*WORK TASK:*
Transcribe the entries below without changing a word, and omit every picture.

[Stored items]
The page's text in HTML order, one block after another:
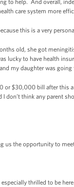
to help. And overall,
care system more
this is a very
old, she got
lucky to have health
my daughter was
or $30,000 bill after this
don’t think any parent
the opportunity to
thrilled to be
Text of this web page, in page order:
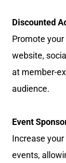
Discounted
Promote your
website,
at member-
audience.
Event
Increase your
events,
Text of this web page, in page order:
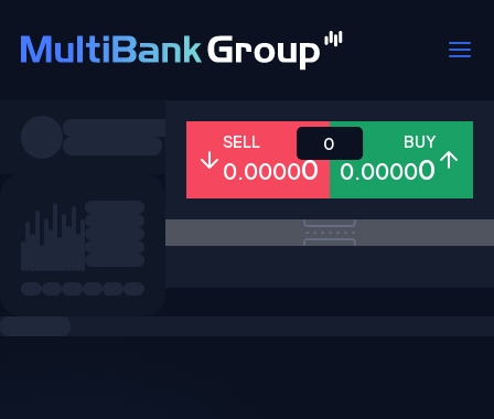
All Forex Metals Shares
SELL
0.00000
BUY
0.00000
0
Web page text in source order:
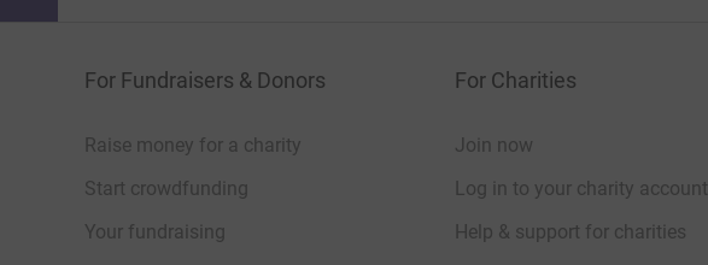
For Fundraisers & Donors
Raise money for a charity
Start crowdfunding
Your fundraising
For Charities
Join now
Log in to your charity account
Help & support for charities
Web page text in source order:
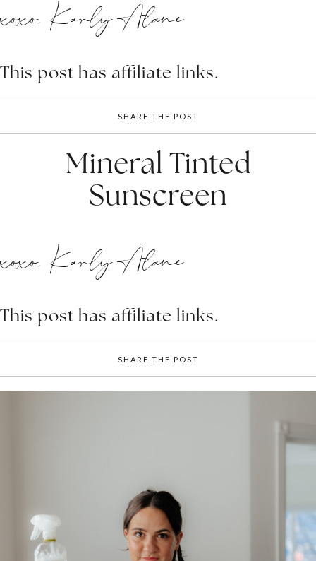
xoxo, Karly Alane
This post has affiliate links.
SHARE THE POST
Mineral Tinted
Sunscreen
xoxo, Karly Alane
This post has affiliate links.
SHARE THE POST
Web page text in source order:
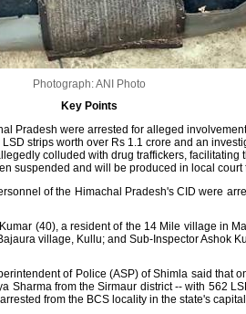
Photograph: ANI Photo
Key Points
Pradesh were arrested for alleged
strips worth over Rs 1.1 crore and an
colluded with drug traffickers, facilitating
suspended and will be produced in local court
of the Himachal Pradesh's CID were
(40), a resident of the 14 Mile village in
village, Kullu; and Sub-Inspector Ashok
of Police (ASP) of Shimla said that
Sharma from the Sirmaur district -- with 562
from the BCS locality in the state's
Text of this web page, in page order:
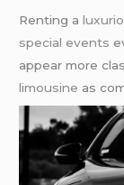
Renting a
special events
appear more
limousine as
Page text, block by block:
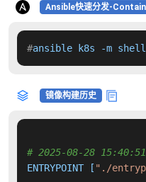
Ansible快速分发-
#ansible k8s -m
镜像构建历史
# 2025-08-28 15:40:51
ENTRYPOINT [ "./
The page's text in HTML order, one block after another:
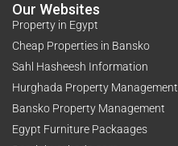
Our Websites
Property in Egypt
Cheap Properties in Bansko
Sahl Hasheesh Information
Hurghada Property Management
Bansko Property Management
Egypt Furniture Packaages
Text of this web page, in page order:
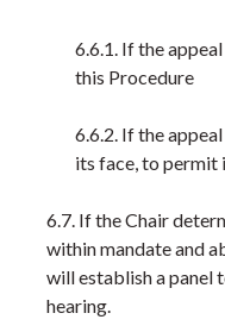
6.6.1. If the
this Procedure
6.6.2. If the
its face, to
6.7. If the Chair
within mandate and
will establish a panel
hearing.
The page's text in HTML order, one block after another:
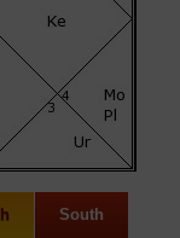
South
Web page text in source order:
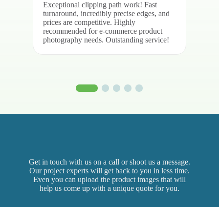
Exceptional clipping path work! Fast
turnaround, incredibly precise edges, and
prices are competitive. Highly
recommended for e-commerce product
photography needs. Outstanding service!
Get in touch with us on a call or shoot us a message.
Our project experts will get back to you in less time.
Even you can upload the product images that will
help us come up with a unique quote for you.
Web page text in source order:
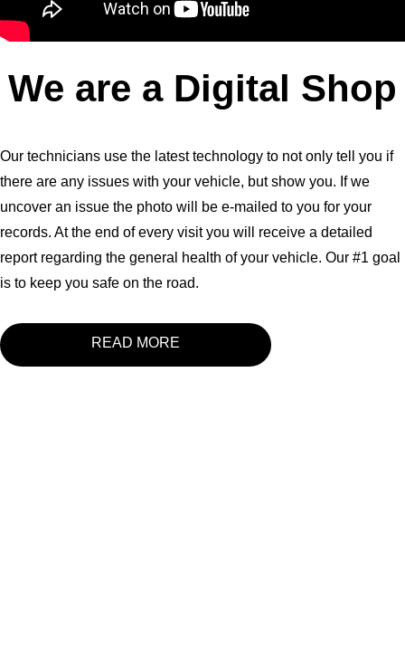
We are a Digital Shop
Our technicians use the latest technology to not only tell you if
there are any issues with your vehicle, but show you. If we
uncover an issue the photo will be e-mailed to you for your
records. At the end of every visit you will receive a detailed
report regarding the general health of your vehicle. Our #1 goal
is to keep you safe on the road.
READ MORE
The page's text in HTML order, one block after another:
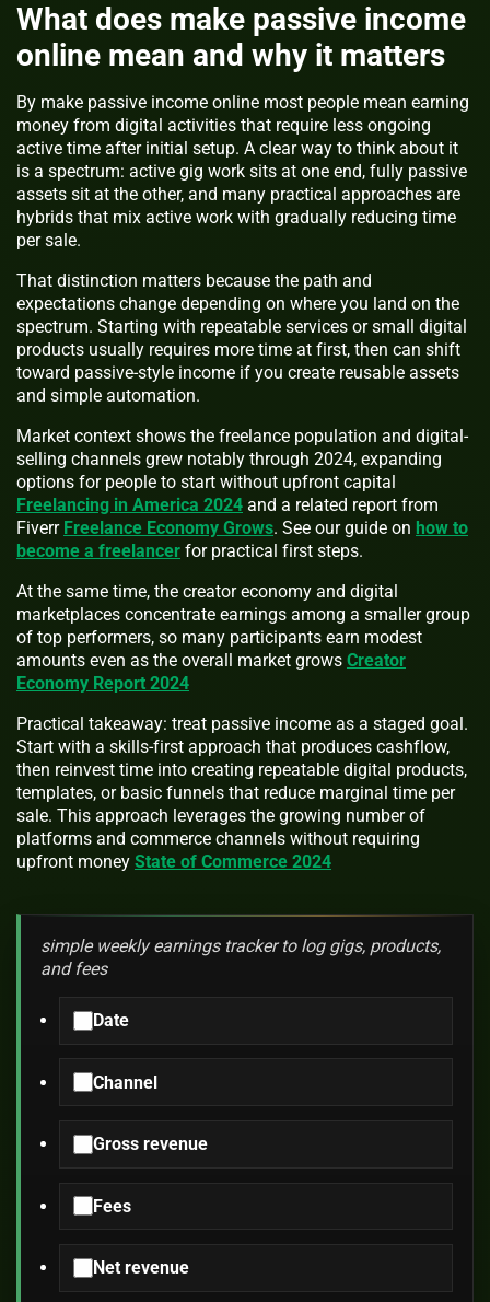
What does make passive income
online mean and why it matters
By make passive income online most people mean earning
money from digital activities that require less ongoing
active time after initial setup. A clear way to think about it
is a spectrum: active gig work sits at one end, fully passive
assets sit at the other, and many practical approaches are
hybrids that mix active work with gradually reducing time
per sale.
That distinction matters because the path and
expectations change depending on where you land on the
spectrum. Starting with repeatable services or small digital
products usually requires more time at first, then can shift
toward passive-style income if you create reusable assets
and simple automation.
Market context shows the freelance population and digital-
selling channels grew notably through 2024, expanding
options for people to start without upfront capital
Freelancing in America 2024 and a related report from
Fiverr Freelance Economy Grows. See our guide on how to
become a freelancer for practical first steps.
At the same time, the creator economy and digital
marketplaces concentrate earnings among a smaller group
of top performers, so many participants earn modest
amounts even as the overall market grows Creator
Economy Report 2024
Practical takeaway: treat passive income as a staged goal.
Start with a skills-first approach that produces cashflow,
then reinvest time into creating repeatable digital products,
templates, or basic funnels that reduce marginal time per
sale. This approach leverages the growing number of
platforms and commerce channels without requiring
upfront money State of Commerce 2024
simple weekly earnings tracker to log gigs, products,
and fees
Date
Channel
Gross revenue
Fees
Net revenue
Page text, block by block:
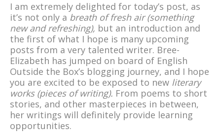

*WRITTEN SOLUTION:*
The page's text in HTML order, one block after another:
to help. And overall,
care system more
this is a very
old, she got
lucky to have health
my daughter was
or $30,000 bill after this
don’t think any parent
the opportunity to
thrilled to be
Text of this web page, in page order:
Discounted
Promote your
website,
at member-
audience.
Event
Increase your
events,
Text of this web page, in page order:
All Forex Metals Shares
SELL
0.00000
BUY
0.00000
0
Web page text in source order:
For Fundraisers & Donors
Raise money for a charity
Start crowdfunding
Your fundraising
For Charities
Join now
Log in to your charity account
Help & support for charities
Web page text in source order:
xoxo, Karly Alane
This post has affiliate links.
SHARE THE POST
Mineral Tinted
Sunscreen
xoxo, Karly Alane
This post has affiliate links.
SHARE THE POST
Web page text in source order:
Photograph: ANI Photo
Key Points
Pradesh were arrested for alleged
strips worth over Rs 1.1 crore and an
colluded with drug traffickers, facilitating
suspended and will be produced in local court
of the Himachal Pradesh's CID were
(40), a resident of the 14 Mile village in
village, Kullu; and Sub-Inspector Ashok
of Police (ASP) of Shimla said that
Sharma from the Sirmaur district -- with 562
from the BCS locality in the state's
Text of this web page, in page order:
Renting a
special events
appear more
limousine as
Page text, block by block:
Ansible快速分发-
#ansible k8s -m
镜像构建历史
# 2025-08-28 15:40:51
ENTRYPOINT [ "./
The page's text in HTML order, one block after another:
Our Websites
Property in Egypt
Cheap Properties in Bansko
Sahl Hasheesh Information
Hurghada Property Management
Bansko Property Management
Egypt Furniture Packaages
Text of this web page, in page order:
6.6.1. If the
this Procedure
6.6.2. If the
its face, to
6.7. If the Chair
within mandate and
will establish a panel
hearing.
The page's text in HTML order, one block after another:
South
Web page text in source order:
Exceptional clipping path work! Fast
turnaround, incredibly precise edges, and
prices are competitive. Highly
recommended for e-commerce product
photography needs. Outstanding service!
Get in touch with us on a call or shoot us a message.
Our project experts will get back to you in less time.
Even you can upload the product images that will
help us come up with a unique quote for you.
Web page text in source order:
We are a Digital Shop
Our technicians use the latest technology to not only tell you if
there are any issues with your vehicle, but show you. If we
uncover an issue the photo will be e-mailed to you for your
records. At the end of every visit you will receive a detailed
report regarding the general health of your vehicle. Our #1 goal
is to keep you safe on the road.
READ MORE
The page's text in HTML order, one block after another:
What does make passive income
online mean and why it matters
By make passive income online most people mean earning
money from digital activities that require less ongoing
active time after initial setup. A clear way to think about it
is a spectrum: active gig work sits at one end, fully passive
assets sit at the other, and many practical approaches are
hybrids that mix active work with gradually reducing time
per sale.
That distinction matters because the path and
expectations change depending on where you land on the
spectrum. Starting with repeatable services or small digital
products usually requires more time at first, then can shift
toward passive-style income if you create reusable assets
and simple automation.
Market context shows the freelance population and digital-
selling channels grew notably through 2024, expanding
options for people to start without upfront capital
Freelancing in America 2024 and a related report from
Fiverr Freelance Economy Grows. See our guide on how to
become a freelancer for practical first steps.
At the same time, the creator economy and digital
marketplaces concentrate earnings among a smaller group
of top performers, so many participants earn modest
amounts even as the overall market grows Creator
Economy Report 2024
Practical takeaway: treat passive income as a staged goal.
Start with a skills-first approach that produces cashflow,
then reinvest time into creating repeatable digital products,
templates, or basic funnels that reduce marginal time per
sale. This approach leverages the growing number of
platforms and commerce channels without requiring
upfront money State of Commerce 2024
simple weekly earnings tracker to log gigs, products,
and fees
Date
Channel
Gross revenue
Fees
Net revenue
Page text, block by block:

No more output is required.